El Gran Anciano se sumió en sus pensamientos mientras la Emperatriz miraba con interés a su alrededor. El cambio de color era algo nuevo para ella. Normalmente, uno podía sentir el color del aura de alguien, pero no había visto un aura que realmente transformara los colores del entorno.
—Con la Ley de Supresión, puedes exhibir la misma cantidad de presión que un Rey de nivel cinco —dijo la Emperatriz—. Si el enemigo sabe que no eres un Rey de nivel cinco, todavía estaría dispuesto a atacar, pero sus instintos, emociones y velocidad se verán bastante suprimidos.
¡Whoop!
Gravis retrajo su Aura de Voluntad nuevamente.
—¿Entiendes ahora por qué creo que estoy listo para luchar contra un Rey de nivel cuatro? —preguntó Gravis.
En lugar de responder, la Emperatriz frunció el ceño.
—Conozco bastante bien tu poder, y incluso con esta Ley de Supresión, una pelea entre tú y un Rey de nivel cuatro seguiría siendo incierta.

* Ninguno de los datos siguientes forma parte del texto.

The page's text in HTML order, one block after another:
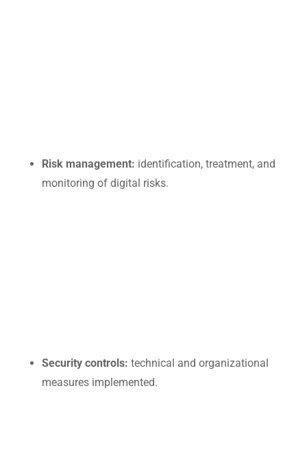
Risk management: identification, treatment, and
monitoring of digital risks.
Security controls: technical and organizational
measures implemented.
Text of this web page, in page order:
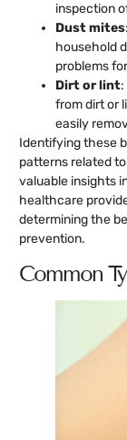
inspection
Dust mites
household
problems
Dirt or lint
from dirt or
easily
Identifying these
patterns related
valuable insights
healthcare
determining the
prevention.
Common
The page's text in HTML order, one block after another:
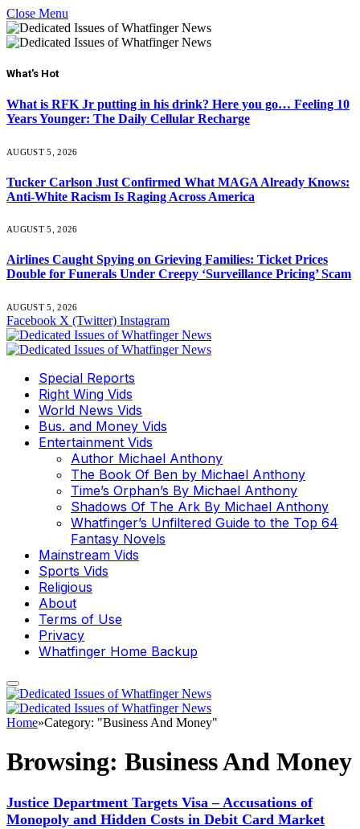
Close Menu
What's Hot
What is RFK Jr putting in his drink? Here you go… Feeling 10
Years Younger: The Daily Cellular Recharge
AUGUST 5, 2026
Tucker Carlson Just Confirmed What MAGA Already Knows:
Anti-White Racism Is Raging Across America
AUGUST 5, 2026
Airlines Caught Spying on Grieving Families: Ticket Prices
Double for Funerals Under Creepy ‘Surveillance Pricing’ Scam
AUGUST 5, 2026
Facebook X (Twitter) Instagram
Special Reports
Right Wing Vids
World News Vids
Bus. and Money Vids
Entertainment Vids
Author Michael Anthony
The Book Of Ben by Michael Anthony
Time’s Orphan’s By Michael Anthony
Shadows Of The Ark By Michael Anthony
Whatfinger’s Unfiltered Guide to the Top 64
Fantasy Novels
Mainstream Vids
Sports Vids
Religious
About
Terms of Use
Privacy
Whatfinger Home Backup
Home»Category: "Business And Money"
Browsing: Business And Money
Justice Department Targets Visa – Accusations of
Monopoly and Hidden Costs in Debit Card Market
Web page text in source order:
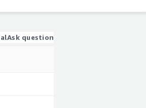
Ask question
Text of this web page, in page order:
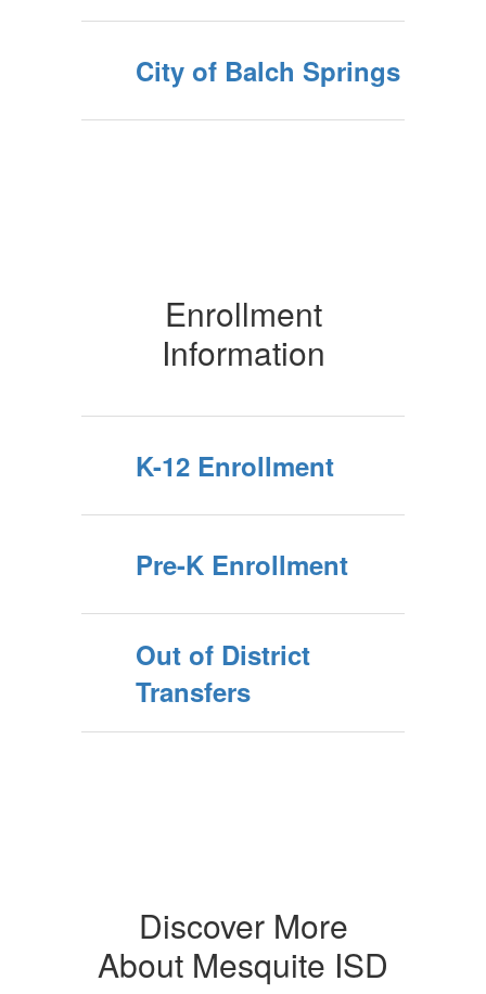
City of Balch Springs
Enrollment
Information
K-12 Enrollment
Pre-K Enrollment
Out of District
Transfers
Discover More
About Mesquite ISD
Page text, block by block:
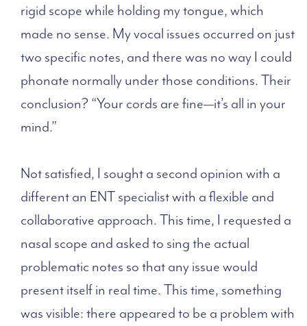
rigid scope while holding my tongue, which
made no sense. My vocal issues occurred on just
two specific notes, and there was no way I could
phonate normally under those conditions. Their
conclusion? “Your cords are fine—it’s all in your
mind.”
Not satisfied, I sought a second opinion with a
differentan ENT specialist with a flexible and
collaborative approach. This time, I requested a
nasal scope and asked to sing the actual
problematic notes so that any issue would
present itself in real time. This time, something
was visible: there appeared to be a problem with
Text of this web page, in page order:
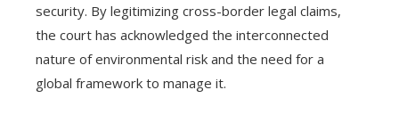
security. By legitimizing cross-border legal claims,
the court has acknowledged the interconnected
nature of environmental risk and the need for a
global framework to manage it.

Todavía hay una alta probabilidad de que mueras —dijo después de un rato.
Gravis asintió con una sonrisa.
—¡Sí, exactamente! Si supiera que ganaría, esto no sería entrenamiento, ¿verdad? —preguntó.
La Emperatriz asintió una vez más.
—Correcto. Luchar contra un Rey de nivel cuatro es un poco más arriesgado para ti que el entrenamiento normal para una bestia, pero esta disposición a asumir estos riesgos es probablemente una de las razones por las que tu Fuerza de Batalla es tan poderosa.

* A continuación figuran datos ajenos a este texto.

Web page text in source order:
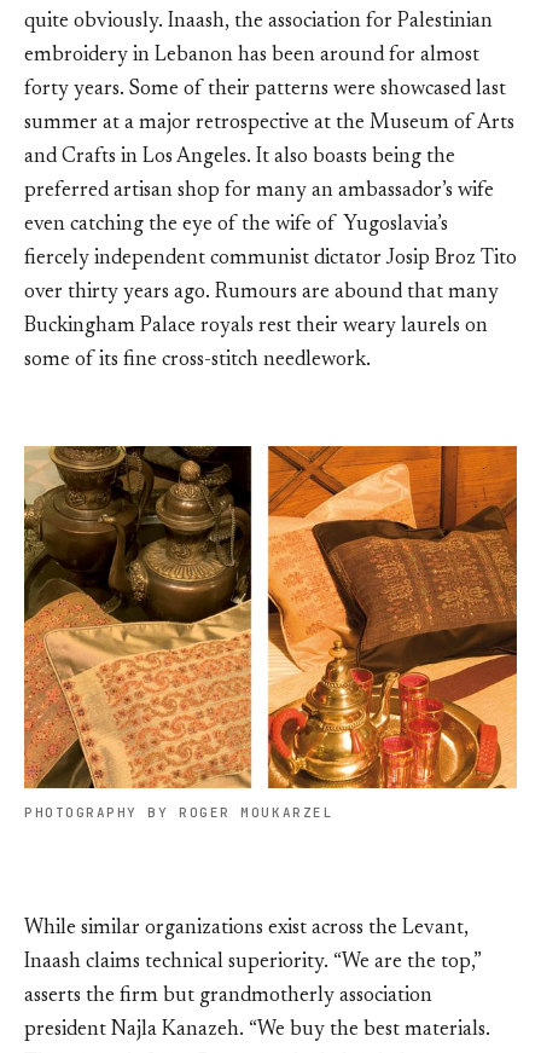
quite obviously. Inaash, the association for Palestinian
embroidery in Lebanon has been around for almost
forty years. Some of their patterns were showcased last
summer at a major retrospective at the Museum of Arts
and Crafts in Los Angeles. It also boasts being the
preferred artisan shop for many an ambassador’s wife
even catching the eye of the wife of Yugoslavia’s
fiercely independent communist dictator Josip Broz Tito
over thirty years ago. Rumours are abound that many
Buckingham Palace royals rest their weary laurels on
some of its fine cross-stitch needlework.
PHOTOGRAPHY BY ROGER MOUKARZEL
While similar organizations exist across the Levant,
Inaash claims technical superiority. “We are the top,”
asserts the firm but grandmotherly association
president Najla Kanazeh. “We buy the best materials.
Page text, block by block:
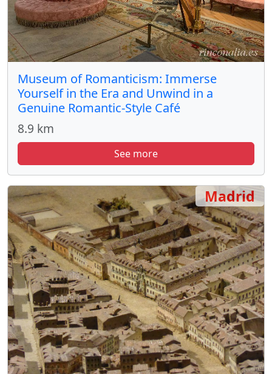
Museum of Romanticism: Immerse
Yourself in the Era and Unwind in a
Genuine Romantic-Style Café
8.9 km
See more
Madrid
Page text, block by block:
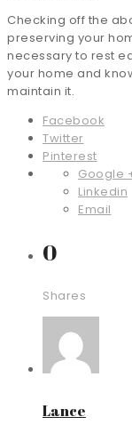
Checking off the
preserving your
necessary to rest
your home and
maintain it.
Facebook
Twitter
Pinterest
Google
Linkedin
Email
0
Shares
Lance
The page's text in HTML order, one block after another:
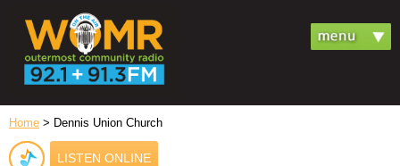
Home > Dennis Union Church
LISTEN ONLINE
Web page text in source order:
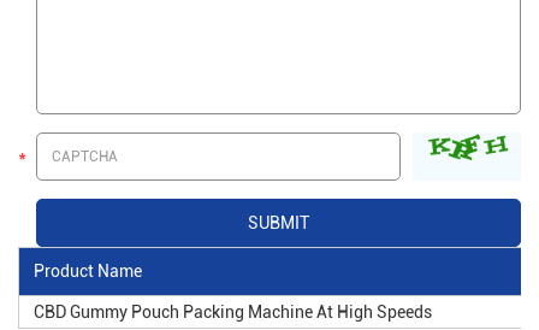
Product Name
CBD Gummy Pouch Packing Machine At High Speeds
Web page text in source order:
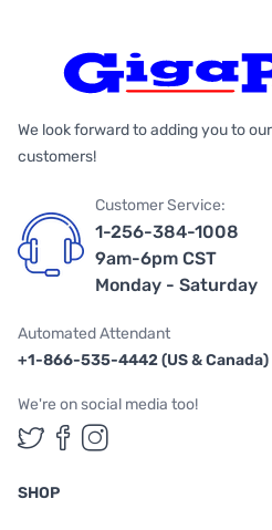
We look forward to adding you to
customers!
Customer Service:
1-256-384-1008
9am-6pm CST
Monday - Saturday
Automated Attendant
+1-866-535-4442 (US & Canada)
We're on social media too!
Follow us on Twitter
Follow us on
Follow us on
SHOP
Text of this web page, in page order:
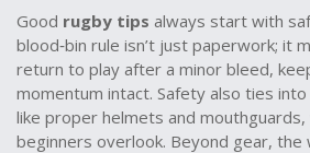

—Cierto —dijo Gravis con un asentimiento—. Si no sigo adelante, mi Fuerza de Batalla no aumentará más en comparación con mi Reino. Como Señor, mi Fuerza de Batalla me permitía luchar tres niveles por encima de mí mismo, pero tan pronto como luché contra mi primer Rey, sentí la diferencia. La Fuerza de Batalla promedio para los Reyes es mucho más alta que para los Señores.
—Con el impulso de mis dos nuevas Leyes, creo que apenas he alcanzado la capacidad de luchar tres niveles por encima de mí mismo como Rey. Si no uso ese impulso ahora mismo, podría retroceder a un punto incómodo para el entrenamiento, lo que me forzaría a retroceder a solo poder saltar dos niveles. Además, debería estar listo para comprender un par de nuevas Leyes —dijo Gravis.
El Gran Anciano asintió desde un lado.
—Tienes ese sentimiento, sí. Estás a punto de comprender más Leyes. Presumo que tienen algo que ver con el relámpago —dijo el Gran Anciano.
—Eso creo, pero no puedo saberlo sin comprenderlas —respondió Gravis. Luego, Gravis se volvió hacia la Emperatriz—. Entonces, ¿conoces alguna área o misión adecuada para mí? El mejor escenario sería un Rey de nivel cuatro solitario como enemigo.
La Emperatriz pensó un poco, ya que este era un requisito bastante estricto. Incluso un Rey adicional de nivel tres podría arruinar toda la experiencia.
Entonces, la Emperatriz tuvo una idea, y sus ojos brillaron.